Bayfront Blues Festival
Duluth, MN, August 8-10, 1997
Saturday - Day Two
Photo © 1997 by Tom Asp - All rights reserved

Performers on day two: The Busters, Big Walter Smith, T. Model Ford, Sue Foley, Preston Shannon, Smokey Wilson, Coco Montoya, Dr. John

The Busters
Saturday morning again started with the traditional Twin Ports blues band opening the days events. The Busters North Coast Blues Band brought a nice mix of original and traditional blues material to the stage. They played several songs from their new CD, "Waiting For The Tide," that were quite impressive. This is a guitar and harp driven band with vocals shared between all front 4 musicians. They helped the early crowd get their "mojo's" working to start the second day of the festival.

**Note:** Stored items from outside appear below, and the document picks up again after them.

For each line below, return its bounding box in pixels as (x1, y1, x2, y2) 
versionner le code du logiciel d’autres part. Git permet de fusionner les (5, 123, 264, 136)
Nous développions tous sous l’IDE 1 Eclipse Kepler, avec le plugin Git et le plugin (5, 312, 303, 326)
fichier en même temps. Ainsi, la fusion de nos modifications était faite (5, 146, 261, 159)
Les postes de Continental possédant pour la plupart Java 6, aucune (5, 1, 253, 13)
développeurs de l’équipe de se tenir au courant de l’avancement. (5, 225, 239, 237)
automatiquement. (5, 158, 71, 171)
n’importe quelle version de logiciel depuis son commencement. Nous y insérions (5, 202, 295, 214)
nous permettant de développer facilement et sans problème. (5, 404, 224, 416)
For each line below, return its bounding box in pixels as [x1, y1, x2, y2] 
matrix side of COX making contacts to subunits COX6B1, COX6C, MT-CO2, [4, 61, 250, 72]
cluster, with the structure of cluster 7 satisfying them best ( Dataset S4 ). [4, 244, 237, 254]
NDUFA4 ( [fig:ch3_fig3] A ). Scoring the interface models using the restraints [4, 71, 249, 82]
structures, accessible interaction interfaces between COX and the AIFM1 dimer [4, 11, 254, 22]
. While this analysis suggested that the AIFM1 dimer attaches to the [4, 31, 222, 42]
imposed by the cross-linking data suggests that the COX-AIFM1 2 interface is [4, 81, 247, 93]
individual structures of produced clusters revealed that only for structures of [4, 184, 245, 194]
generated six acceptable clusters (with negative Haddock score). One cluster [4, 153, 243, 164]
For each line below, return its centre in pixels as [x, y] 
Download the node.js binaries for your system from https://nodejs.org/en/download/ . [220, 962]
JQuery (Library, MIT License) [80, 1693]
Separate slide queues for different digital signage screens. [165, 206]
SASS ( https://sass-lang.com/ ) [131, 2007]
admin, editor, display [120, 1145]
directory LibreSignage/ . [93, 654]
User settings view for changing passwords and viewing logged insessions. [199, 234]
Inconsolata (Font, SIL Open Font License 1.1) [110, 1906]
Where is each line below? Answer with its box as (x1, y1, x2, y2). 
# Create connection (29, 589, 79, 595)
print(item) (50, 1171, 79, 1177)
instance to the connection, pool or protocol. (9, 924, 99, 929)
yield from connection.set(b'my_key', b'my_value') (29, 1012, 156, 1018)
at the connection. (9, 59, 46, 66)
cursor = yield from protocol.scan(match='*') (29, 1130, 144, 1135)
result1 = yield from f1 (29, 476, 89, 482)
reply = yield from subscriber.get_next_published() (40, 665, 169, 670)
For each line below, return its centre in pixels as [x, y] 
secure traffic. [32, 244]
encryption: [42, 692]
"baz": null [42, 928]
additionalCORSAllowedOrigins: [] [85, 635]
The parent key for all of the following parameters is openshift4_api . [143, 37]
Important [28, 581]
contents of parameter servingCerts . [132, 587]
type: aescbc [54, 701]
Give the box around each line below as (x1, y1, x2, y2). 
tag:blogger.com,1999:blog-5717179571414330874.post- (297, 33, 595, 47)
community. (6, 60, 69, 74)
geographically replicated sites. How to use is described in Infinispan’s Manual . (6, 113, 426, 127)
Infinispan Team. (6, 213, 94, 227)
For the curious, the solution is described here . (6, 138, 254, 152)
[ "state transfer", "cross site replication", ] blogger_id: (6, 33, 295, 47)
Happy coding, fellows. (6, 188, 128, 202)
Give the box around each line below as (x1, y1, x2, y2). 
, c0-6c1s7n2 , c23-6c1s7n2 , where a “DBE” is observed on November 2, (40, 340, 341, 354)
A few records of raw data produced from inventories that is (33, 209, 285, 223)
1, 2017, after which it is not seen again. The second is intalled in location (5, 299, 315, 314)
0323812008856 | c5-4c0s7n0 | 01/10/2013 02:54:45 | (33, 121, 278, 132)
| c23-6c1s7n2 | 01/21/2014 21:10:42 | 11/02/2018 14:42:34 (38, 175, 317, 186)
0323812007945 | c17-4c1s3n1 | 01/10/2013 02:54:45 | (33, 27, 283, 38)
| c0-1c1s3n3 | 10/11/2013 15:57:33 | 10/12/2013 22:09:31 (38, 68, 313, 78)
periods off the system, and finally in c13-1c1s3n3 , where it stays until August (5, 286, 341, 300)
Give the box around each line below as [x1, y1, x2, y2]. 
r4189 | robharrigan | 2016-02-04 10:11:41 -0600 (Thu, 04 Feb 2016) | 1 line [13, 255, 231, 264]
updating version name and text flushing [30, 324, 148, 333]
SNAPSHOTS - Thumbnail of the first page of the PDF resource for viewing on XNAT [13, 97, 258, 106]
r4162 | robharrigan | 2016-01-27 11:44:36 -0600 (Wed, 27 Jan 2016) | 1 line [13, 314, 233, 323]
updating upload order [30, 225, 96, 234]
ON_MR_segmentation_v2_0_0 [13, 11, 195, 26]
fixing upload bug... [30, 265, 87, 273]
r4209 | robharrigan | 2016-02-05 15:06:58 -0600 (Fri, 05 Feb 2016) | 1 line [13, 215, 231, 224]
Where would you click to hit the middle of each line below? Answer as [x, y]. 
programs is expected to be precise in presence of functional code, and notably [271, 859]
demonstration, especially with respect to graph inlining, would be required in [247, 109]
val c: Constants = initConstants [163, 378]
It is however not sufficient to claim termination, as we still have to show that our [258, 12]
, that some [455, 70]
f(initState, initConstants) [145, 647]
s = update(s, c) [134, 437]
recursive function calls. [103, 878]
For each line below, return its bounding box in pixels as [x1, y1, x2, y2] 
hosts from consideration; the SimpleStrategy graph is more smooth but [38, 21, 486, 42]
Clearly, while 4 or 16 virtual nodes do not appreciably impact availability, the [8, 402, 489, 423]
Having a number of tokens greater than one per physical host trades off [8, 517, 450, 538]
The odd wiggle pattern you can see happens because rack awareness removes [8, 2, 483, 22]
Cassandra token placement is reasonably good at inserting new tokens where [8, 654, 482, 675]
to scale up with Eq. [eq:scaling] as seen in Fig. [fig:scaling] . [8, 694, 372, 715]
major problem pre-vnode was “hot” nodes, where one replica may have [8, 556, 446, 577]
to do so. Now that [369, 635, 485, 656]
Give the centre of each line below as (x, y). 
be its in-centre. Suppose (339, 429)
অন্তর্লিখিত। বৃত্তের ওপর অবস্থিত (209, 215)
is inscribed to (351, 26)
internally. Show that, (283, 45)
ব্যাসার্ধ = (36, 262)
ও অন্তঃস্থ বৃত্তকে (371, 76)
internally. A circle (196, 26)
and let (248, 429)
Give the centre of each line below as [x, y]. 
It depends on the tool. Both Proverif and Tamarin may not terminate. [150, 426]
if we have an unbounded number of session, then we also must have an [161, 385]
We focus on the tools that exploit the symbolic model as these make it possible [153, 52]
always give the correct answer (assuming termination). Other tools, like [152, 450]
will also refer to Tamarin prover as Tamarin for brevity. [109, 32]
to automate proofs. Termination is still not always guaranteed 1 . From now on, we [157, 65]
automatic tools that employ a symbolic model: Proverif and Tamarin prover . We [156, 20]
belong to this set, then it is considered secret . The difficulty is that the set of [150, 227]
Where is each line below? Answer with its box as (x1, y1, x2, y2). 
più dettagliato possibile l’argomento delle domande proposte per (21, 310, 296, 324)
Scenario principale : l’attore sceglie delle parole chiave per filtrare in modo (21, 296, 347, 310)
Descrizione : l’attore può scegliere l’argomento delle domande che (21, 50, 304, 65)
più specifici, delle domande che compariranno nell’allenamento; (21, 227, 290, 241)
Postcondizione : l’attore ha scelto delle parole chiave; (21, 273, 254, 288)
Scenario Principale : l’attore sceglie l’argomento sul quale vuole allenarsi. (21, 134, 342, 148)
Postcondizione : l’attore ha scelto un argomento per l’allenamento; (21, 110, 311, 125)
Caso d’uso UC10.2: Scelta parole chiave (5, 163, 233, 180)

Big Walter Smith and the Groove Merchants
This was Walter's weekend in Duluth. On Friday the mayor of Duluth proclaimed it Big Walter Smith Day with a special presentation. Walter was presented with a certificate commemorating the day and designating him "Ambassador to the Blues." This was a special tribute and it was not lost on the fans who showed their true appreciation for one of Minnesota's blues treasures. Big Walter Smith and the Groove Merchants is the "only" band to perform at ALL 9 Bayfront Blues Festivals and he was greeted with one of the warmest receptions of any artist at the festival, getting several standing ovations. The fans just love Walter.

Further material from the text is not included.